Exercise requirements »
Copy each line of the records below that has "Polymarket" in it.
[[ Material for the task open ]]
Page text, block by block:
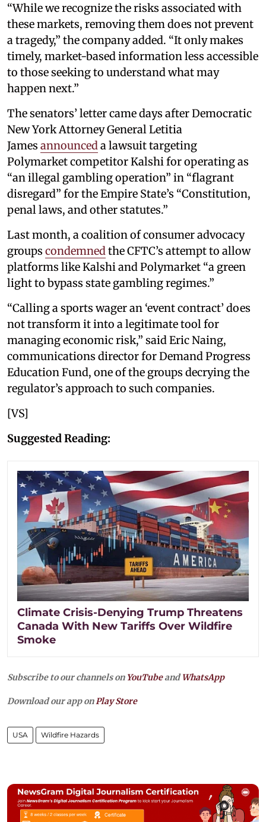
“While we recognize the risks associated with
these markets, removing them does not prevent
a tragedy,” the company added. “It only makes
timely, market-based information less accessible
to those seeking to understand what may
happen next.”
The senators’ letter came days after Democratic
New York Attorney General Letitia
James announceda lawsuit targeting
Polymarket competitor Kalshi for operating as
“an illegal gambling operation” in “flagrant
disregard” for the Empire State’s “Constitution,
penal laws, and other statutes.”
Last month, a coalition of consumer advocacy
groups condemnedthe CFTC’s attempt to allow
platforms like Kalshi and Polymarket “a green
light to bypass state gambling regimes.”
“Calling a sports wager an ‘event contract’ does
not transform it into a legitimate tool for
managing economic risk,” said Eric Naing,
communications director for Demand Progress
Education Fund, one of the groups decrying the
regulator’s approach to such companies.
[VS]
Suggested Reading:
Climate Crisis-Denying Trump Threatens
Canada With New Tariffs Over Wildfire
Smoke
Subscribe to our channels on YouTubeandWhatsApp
Download our app onPlay Store
USA Wildfire Hazards
[[ Material for the task closed ]]
Task output »
Polymarket competitor Kalshi for operating as
platforms like Kalshi and Polymarket “a green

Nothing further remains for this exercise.